_Requirement:_
Every line of the listing that contains the word "Price" is to be copied out.

_Records for the task:_
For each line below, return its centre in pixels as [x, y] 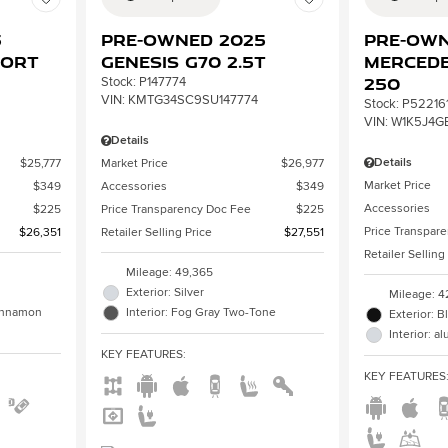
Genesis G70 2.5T [183, 61]
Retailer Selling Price [156, 232]
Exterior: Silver [164, 292]
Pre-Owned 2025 [183, 39]
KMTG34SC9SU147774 [192, 99]
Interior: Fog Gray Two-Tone [200, 312]
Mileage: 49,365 [169, 272]
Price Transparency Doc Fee [175, 209]

_Solution to this task:_
Retailer Selling Price [156, 232]
Price Transparency Doc Fee [175, 209]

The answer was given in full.